* _Recorded data_

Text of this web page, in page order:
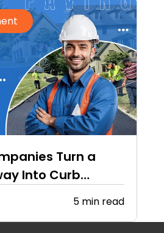
Turn a
Into Curb
5 min read
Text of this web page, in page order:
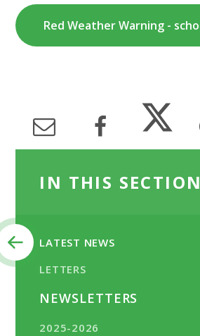
IN THIS SECTION
LATEST NEWS
LETTERS
NEWSLETTERS
2025-2026
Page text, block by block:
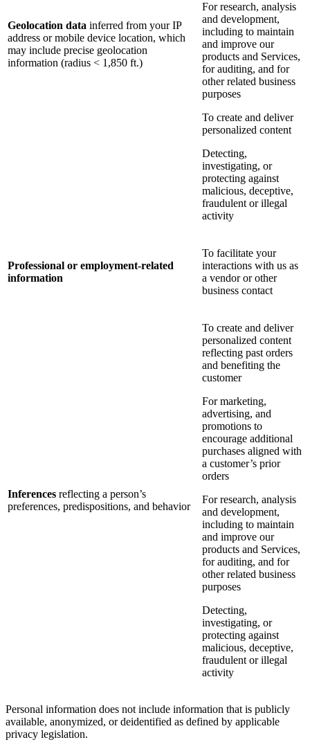
Geolocation data inferred from your IP
address or mobile device location, which
may include precise geolocation
information (radius < 1,850 ft.)
For research, analysis
and development,
including to maintain
and improve our
products and Services,
for auditing, and for
other related business
purposes
To create and deliver
personalized content
Detecting,
investigating, or
protecting against
malicious, deceptive,
fraudulent or illegal
activity
Professional or employment-related
information
To facilitate your
interactions with us as
a vendor or other
business contact
Inferences reflecting a person’s
preferences, predispositions, and behavior
To create and deliver
personalized content
reflecting past orders
and benefiting the
customer
For marketing,
advertising, and
promotions to
encourage additional
purchases aligned with
a customer’s prior
orders
For research, analysis
and development,
including to maintain
and improve our
products and Services,
for auditing, and for
other related business
purposes
Detecting,
investigating, or
protecting against
malicious, deceptive,
fraudulent or illegal
activity
Personal information does not include information that is publicly
available, anonymized, or deidentified as defined by applicable
privacy legislation.
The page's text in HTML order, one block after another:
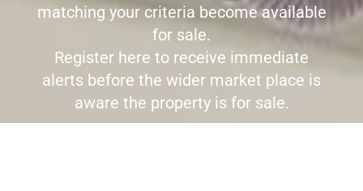
matching your criteria become available
for sale.
Register here to receive immediate
alerts before the wider market place is
aware the property is for sale.
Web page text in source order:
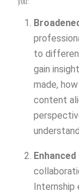
to
gain
made,
content
Internship
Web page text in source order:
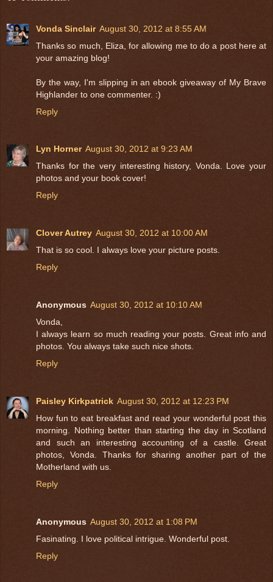
Vonda Sinclair August 30, 2012 at 8:55 AM
Thanks so much, Eliza, for allowing me to do a post here at
your amazing blog!
By the way, I'm slipping in an ebook giveaway of My Brave
Highlander to one commenter. :)
Reply
Lyn Horner August 30, 2012 at 9:23 AM
Thanks for the very interesting history, Vonda. Love your
photos and your book cover!
Reply
Clover Autrey August 30, 2012 at 10:00 AM
That is so cool. I always love your picture posts.
Reply
Anonymous August 30, 2012 at 10:10 AM
Vonda,
I always learn so much reading your posts. Great info and
photos. You always take such nice shots.
Reply
Paisley Kirkpatrick August 30, 2012 at 12:23 PM
How fun to eat breakfast and read your wonderful post this
morning. Nothing better than starting the day in Scotland
and such an interesting accounting of a castle. Great
photos, Vonda. Thanks for sharing another part of the
Motherland with us.
Reply
Anonymous August 30, 2012 at 1:08 PM
Fasinating. I love political intrigue. Wonderful post.
Reply
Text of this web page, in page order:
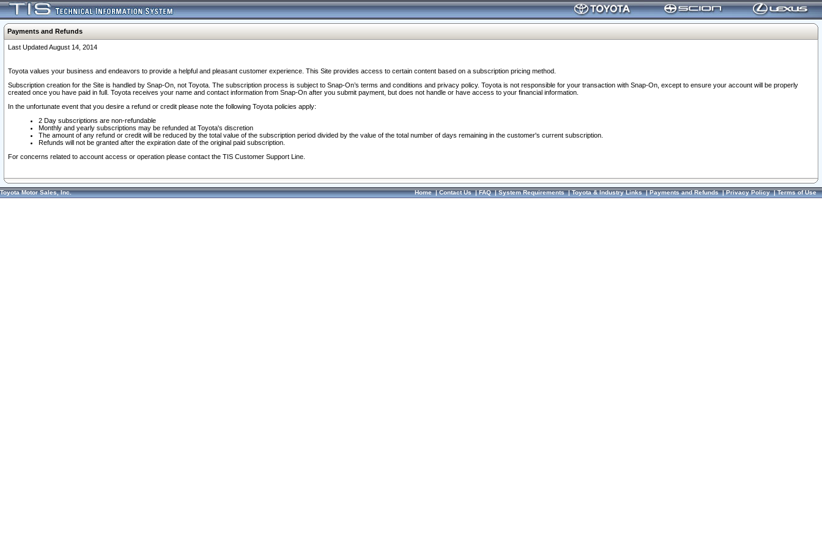
Payments and Refunds
Last Updated August 14, 2014
Toyota values your business and endeavors to provide a helpful and pleasant customer experience. This Site provides access to certain content based on a subscription pricing method.
Subscription creation for the Site is handled by Snap-On, not Toyota. The subscription process is subject to Snap-On’s terms and conditions and privacy policy. Toyota is not responsible for your transaction with Snap-On, except to ensure your account will be properly
created once you have paid in full. Toyota receives your name and contact information from Snap-On after you submit payment, but does not handle or have access to your financial information.
In the unfortunate event that you desire a refund or credit please note the following Toyota policies apply:
2 Day subscriptions are non-refundable
Monthly and yearly subscriptions may be refunded at Toyota's discretion
The amount of any refund or credit will be reduced by the total value of the subscription period divided by the value of the total number of days remaining in the customer's current subscription.
Refunds will not be granted after the expiration date of the original paid subscription.
For concerns related to account access or operation please contact the TIS Customer Support Line.
Toyota Motor Sales, Inc. Home|Contact Us|FAQ|System Requirements|Toyota & Industry Links|Payments and Refunds|Privacy Policy|Terms of Use
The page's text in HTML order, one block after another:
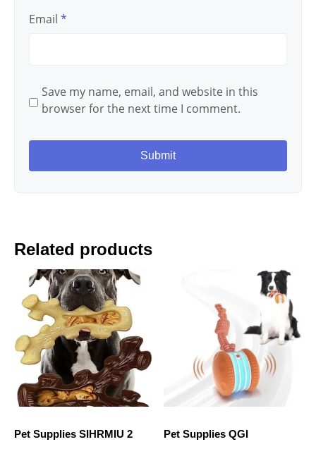
Email *
Save my name, email, and website in this
browser for the next time I comment.
Related products
Pet Supplies SIHRMIU 2
Pet Supplies QGI
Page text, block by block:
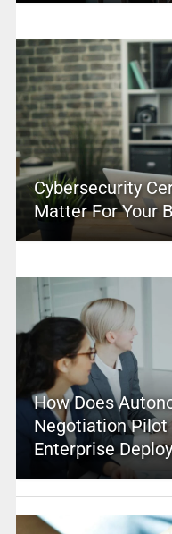
Cybersecurity
Matter For Your
How Does
Negotiation
Enterprise
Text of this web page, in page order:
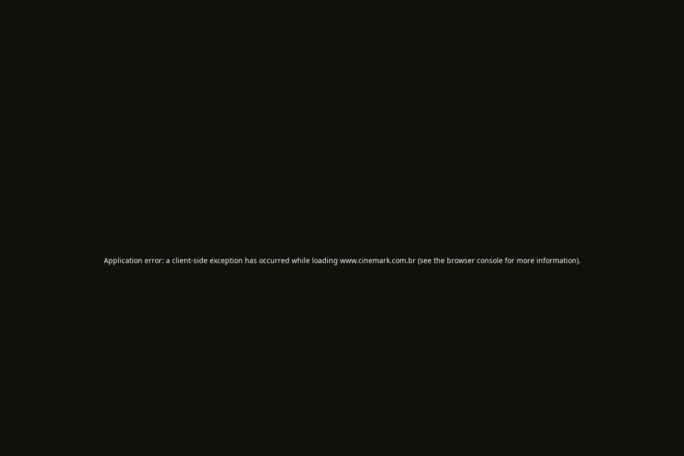
Application error: a client-side exception has occurred while loading www.cinemark.com.br(see the browser consolefor more information).
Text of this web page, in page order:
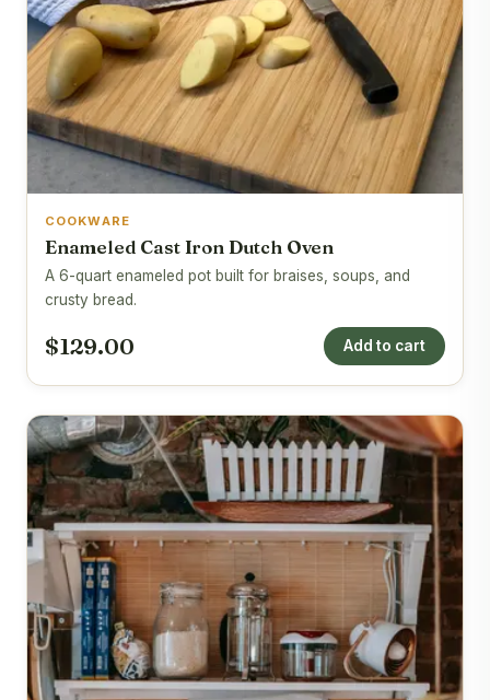
COOKWARE
Enameled Cast Iron Dutch Oven
A 6-quart enameled pot built for braises, soups, and
crusty bread.
$129.00 Add to cart
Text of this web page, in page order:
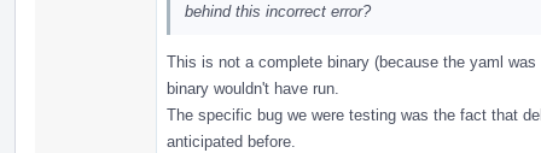
behind this incorrect error?
This is not a complete binary (because the yaml
binary wouldn't have run.
The specific bug we were testing was the fact that
anticipated before.
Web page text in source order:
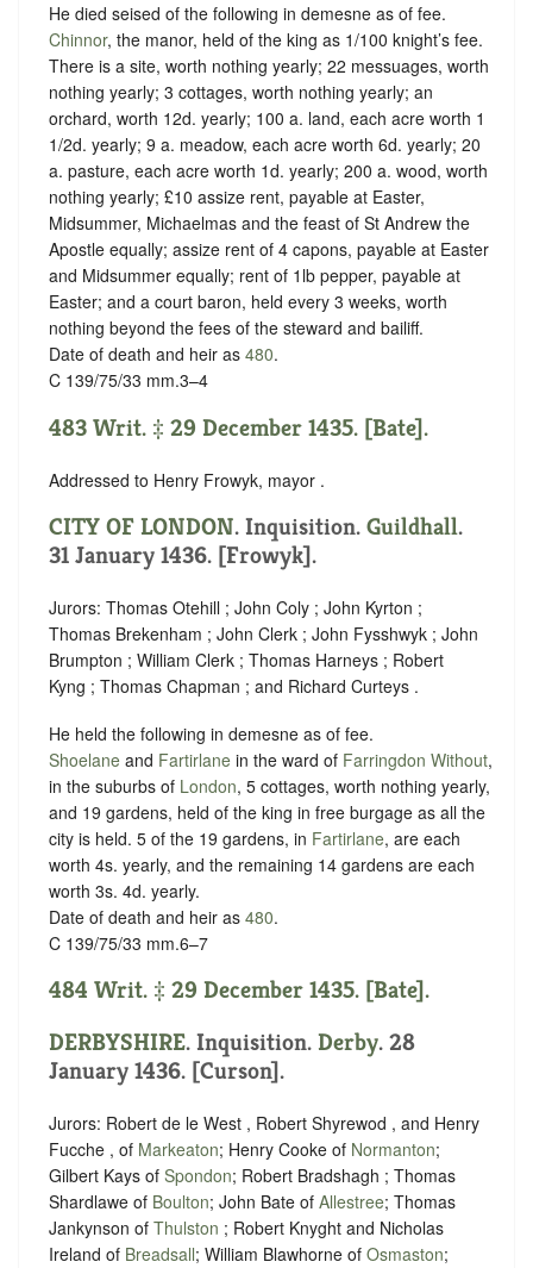
He died seised of the following in demesne as of fee.
Chinnor, the manor, held of the king as 1/100 knight’s fee.
There is a site, worth nothing yearly; 22 messuages, worth
nothing yearly; 3 cottages, worth nothing yearly; an
orchard, worth 12d. yearly; 100 a. land, each acre worth 1
1/2d. yearly; 9 a. meadow, each acre worth 6d. yearly; 20
a. pasture, each acre worth 1d. yearly; 200 a. wood, worth
nothing yearly; £10 assize rent, payable at Easter,
Midsummer, Michaelmas and the feast of St Andrew the
Apostle equally; assize rent of 4 capons, payable at Easter
and Midsummer equally; rent of 1lb pepper, payable at
Easter; and a court baron, held every 3 weeks, worth
nothing beyond the fees of the steward and bailiff.
Date of death and heir as 480.
C 139/75/33 mm.3–4
483 Writ. ‡ 29 December 1435. [Bate].
Addressed to Henry Frowyk, mayor .
CITY OF LONDON. Inquisition. Guildhall.
31 January 1436. [Frowyk].
Jurors: Thomas Otehill ; John Coly ; John Kyrton ;
Thomas Brekenham ; John Clerk ; John Fysshwyk ; John
Brumpton ; William Clerk ; Thomas Harneys ; Robert
Kyng ; Thomas Chapman ; and Richard Curteys .
He held the following in demesne as of fee.
Shoelane and Fartirlane in the ward of Farringdon Without,
in the suburbs of London, 5 cottages, worth nothing yearly,
and 19 gardens, held of the king in free burgage as all the
city is held. 5 of the 19 gardens, in Fartirlane, are each
worth 4s. yearly, and the remaining 14 gardens are each
worth 3s. 4d. yearly.
Date of death and heir as 480.
C 139/75/33 mm.6–7
484 Writ. ‡ 29 December 1435. [Bate].
DERBYSHIRE. Inquisition. Derby. 28
January 1436. [Curson].
Jurors: Robert de le West , Robert Shyrewod , and Henry
Fucche , of Markeaton; Henry Cooke of Normanton;
Gilbert Kays of Spondon; Robert Bradshagh ; Thomas
Shardlawe of Boulton; John Bate of Allestree; Thomas
Jankynson of Thulston ; Robert Knyght and Nicholas
Ireland of Breadsall; William Blawhorne of Osmaston;
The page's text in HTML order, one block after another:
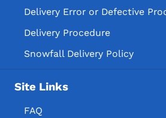
Delivery Error or Defective
Delivery Procedure
Snowfall Delivery Policy
Site Links
FAQ
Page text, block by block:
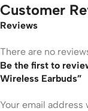
Customer
Reviews
There are no
Be the first to
Wireless Earbuds”
Your email

* _WHAT IS REQUIRED_
The entries are to be written out again exactly, without their pictures.

* _REPLY_
Text of this web page, in page order:
Turn a
Into Curb
5 min read
Text of this web page, in page order:
IN THIS SECTION
LATEST NEWS
LETTERS
NEWSLETTERS
2025-2026
Page text, block by block:
Geolocation data inferred from your IP
address or mobile device location, which
may include precise geolocation
information (radius < 1,850 ft.)
For research, analysis
and development,
including to maintain
and improve our
products and Services,
for auditing, and for
other related business
purposes
To create and deliver
personalized content
Detecting,
investigating, or
protecting against
malicious, deceptive,
fraudulent or illegal
activity
Professional or employment-related
information
To facilitate your
interactions with us as
a vendor or other
business contact
Inferences reflecting a person’s
preferences, predispositions, and behavior
To create and deliver
personalized content
reflecting past orders
and benefiting the
customer
For marketing,
advertising, and
promotions to
encourage additional
purchases aligned with
a customer’s prior
orders
For research, analysis
and development,
including to maintain
and improve our
products and Services,
for auditing, and for
other related business
purposes
Detecting,
investigating, or
protecting against
malicious, deceptive,
fraudulent or illegal
activity
Personal information does not include information that is publicly
available, anonymized, or deidentified as defined by applicable
privacy legislation.
The page's text in HTML order, one block after another:
matching your criteria become available
for sale.
Register here to receive immediate
alerts before the wider market place is
aware the property is for sale.
Web page text in source order:
to
gain
made,
content
Internship
Web page text in source order:
Vonda Sinclair August 30, 2012 at 8:55 AM
Thanks so much, Eliza, for allowing me to do a post here at
your amazing blog!
By the way, I'm slipping in an ebook giveaway of My Brave
Highlander to one commenter. :)
Reply
Lyn Horner August 30, 2012 at 9:23 AM
Thanks for the very interesting history, Vonda. Love your
photos and your book cover!
Reply
Clover Autrey August 30, 2012 at 10:00 AM
That is so cool. I always love your picture posts.
Reply
Anonymous August 30, 2012 at 10:10 AM
Vonda,
I always learn so much reading your posts. Great info and
photos. You always take such nice shots.
Reply
Paisley Kirkpatrick August 30, 2012 at 12:23 PM
How fun to eat breakfast and read your wonderful post this
morning. Nothing better than starting the day in Scotland
and such an interesting accounting of a castle. Great
photos, Vonda. Thanks for sharing another part of the
Motherland with us.
Reply
Anonymous August 30, 2012 at 1:08 PM
Fasinating. I love political intrigue. Wonderful post.
Reply
Text of this web page, in page order:
Payments and Refunds
Last Updated August 14, 2014
Toyota values your business and endeavors to provide a helpful and pleasant customer experience. This Site provides access to certain content based on a subscription pricing method.
Subscription creation for the Site is handled by Snap-On, not Toyota. The subscription process is subject to Snap-On’s terms and conditions and privacy policy. Toyota is not responsible for your transaction with Snap-On, except to ensure your account will be properly
created once you have paid in full. Toyota receives your name and contact information from Snap-On after you submit payment, but does not handle or have access to your financial information.
In the unfortunate event that you desire a refund or credit please note the following Toyota policies apply:
2 Day subscriptions are non-refundable
Monthly and yearly subscriptions may be refunded at Toyota's discretion
The amount of any refund or credit will be reduced by the total value of the subscription period divided by the value of the total number of days remaining in the customer's current subscription.
Refunds will not be granted after the expiration date of the original paid subscription.
For concerns related to account access or operation please contact the TIS Customer Support Line.
Toyota Motor Sales, Inc. Home|Contact Us|FAQ|System Requirements|Toyota & Industry Links|Payments and Refunds|Privacy Policy|Terms of Use
The page's text in HTML order, one block after another:
Email *
Save my name, email, and website in this
browser for the next time I comment.
Related products
Pet Supplies SIHRMIU 2
Pet Supplies QGI
Page text, block by block:
Cybersecurity
Matter For Your
How Does
Negotiation
Enterprise
Text of this web page, in page order:
Application error: a client-side exception has occurred while loading www.cinemark.com.br(see the browser consolefor more information).
Text of this web page, in page order:
COOKWARE
Enameled Cast Iron Dutch Oven
A 6-quart enameled pot built for braises, soups, and
crusty bread.
$129.00 Add to cart
Text of this web page, in page order:
behind this incorrect error?
This is not a complete binary (because the yaml
binary wouldn't have run.
The specific bug we were testing was the fact that
anticipated before.
Web page text in source order:
He died seised of the following in demesne as of fee.
Chinnor, the manor, held of the king as 1/100 knight’s fee.
There is a site, worth nothing yearly; 22 messuages, worth
nothing yearly; 3 cottages, worth nothing yearly; an
orchard, worth 12d. yearly; 100 a. land, each acre worth 1
1/2d. yearly; 9 a. meadow, each acre worth 6d. yearly; 20
a. pasture, each acre worth 1d. yearly; 200 a. wood, worth
nothing yearly; £10 assize rent, payable at Easter,
Midsummer, Michaelmas and the feast of St Andrew the
Apostle equally; assize rent of 4 capons, payable at Easter
and Midsummer equally; rent of 1lb pepper, payable at
Easter; and a court baron, held every 3 weeks, worth
nothing beyond the fees of the steward and bailiff.
Date of death and heir as 480.
C 139/75/33 mm.3–4
483 Writ. ‡ 29 December 1435. [Bate].
Addressed to Henry Frowyk, mayor .
CITY OF LONDON. Inquisition. Guildhall.
31 January 1436. [Frowyk].
Jurors: Thomas Otehill ; John Coly ; John Kyrton ;
Thomas Brekenham ; John Clerk ; John Fysshwyk ; John
Brumpton ; William Clerk ; Thomas Harneys ; Robert
Kyng ; Thomas Chapman ; and Richard Curteys .
He held the following in demesne as of fee.
Shoelane and Fartirlane in the ward of Farringdon Without,
in the suburbs of London, 5 cottages, worth nothing yearly,
and 19 gardens, held of the king in free burgage as all the
city is held. 5 of the 19 gardens, in Fartirlane, are each
worth 4s. yearly, and the remaining 14 gardens are each
worth 3s. 4d. yearly.
Date of death and heir as 480.
C 139/75/33 mm.6–7
484 Writ. ‡ 29 December 1435. [Bate].
DERBYSHIRE. Inquisition. Derby. 28
January 1436. [Curson].
Jurors: Robert de le West , Robert Shyrewod , and Henry
Fucche , of Markeaton; Henry Cooke of Normanton;
Gilbert Kays of Spondon; Robert Bradshagh ; Thomas
Shardlawe of Boulton; John Bate of Allestree; Thomas
Jankynson of Thulston ; Robert Knyght and Nicholas
Ireland of Breadsall; William Blawhorne of Osmaston;
The page's text in HTML order, one block after another:
Delivery Error or Defective
Delivery Procedure
Snowfall Delivery Policy
Site Links
FAQ
Page text, block by block:
Customer
Reviews
There are no
Be the first to
Wireless Earbuds”
Your email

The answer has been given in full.